YOUR OBJECTIVE -
Please restate each line of the data below exactly. Omit all images.

(Recorded data)
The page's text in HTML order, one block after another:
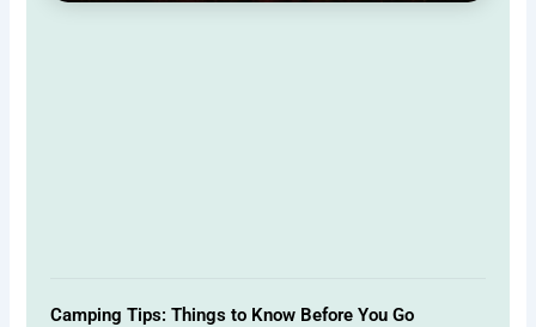
Camping Tips: Things to Know Before You Go
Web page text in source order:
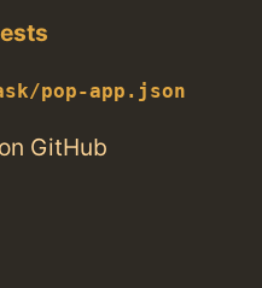
pop-app.json
on GitHub
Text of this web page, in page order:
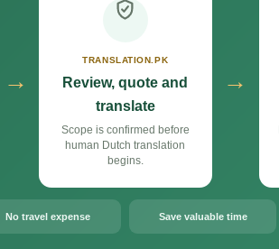
→
TRANSLATION.PK
Review, quote and
translate
Scope is confirmed before
human Dutch translation
begins.
→
No travel expense Save valuable time
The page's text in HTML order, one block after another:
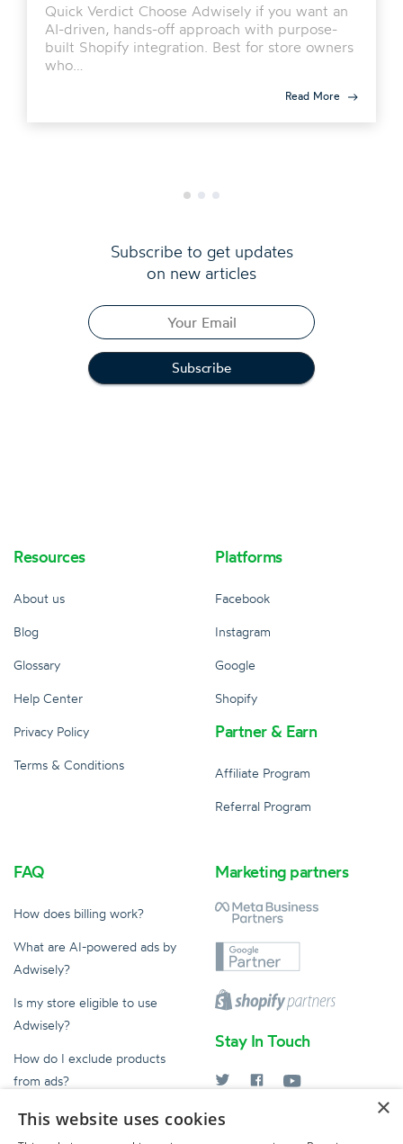
Quick Verdict Choose Adwisely if you want an
AI-driven, hands-off approach with purpose-
built Shopify integration. Best for store owners
who…
Read More
Subscribe to get updates
on new articles
Resources
About us
Blog
Glossary
Help Center
Privacy Policy
Terms & Conditions
Platforms
Facebook
Instagram
Google
Shopify
Partner & Earn
Affiliate Program
Referral Program
FAQ
How does billing work?
What are AI-powered ads by
Adwisely?
Is my store eligible to use
Adwisely?
How do I exclude products
from ads?
What does an Ad Expert do?
Marketing partners
Stay In Touch
help@adwisely.com
×
This website uses cookies

RESPONSE BELOW -
The page's text in HTML order, one block after another:
Camping Tips: Things to Know Before You Go
Web page text in source order:
pop-app.json
on GitHub
Text of this web page, in page order:
→
TRANSLATION.PK
Review, quote and
translate
Scope is confirmed before
human Dutch translation
begins.
→
No travel expense Save valuable time
The page's text in HTML order, one block after another:
Quick Verdict Choose Adwisely if you want an
AI-driven, hands-off approach with purpose-
built Shopify integration. Best for store owners
who…
Read More
Subscribe to get updates
on new articles
Resources
About us
Blog
Glossary
Help Center
Privacy Policy
Terms & Conditions
Platforms
Facebook
Instagram
Google
Shopify
Partner & Earn
Affiliate Program
Referral Program
FAQ
How does billing work?
What are AI-powered ads by
Adwisely?
Is my store eligible to use
Adwisely?
How do I exclude products
from ads?
What does an Ad Expert do?
Marketing partners
Stay In Touch
help@adwisely.com
×
This website uses cookies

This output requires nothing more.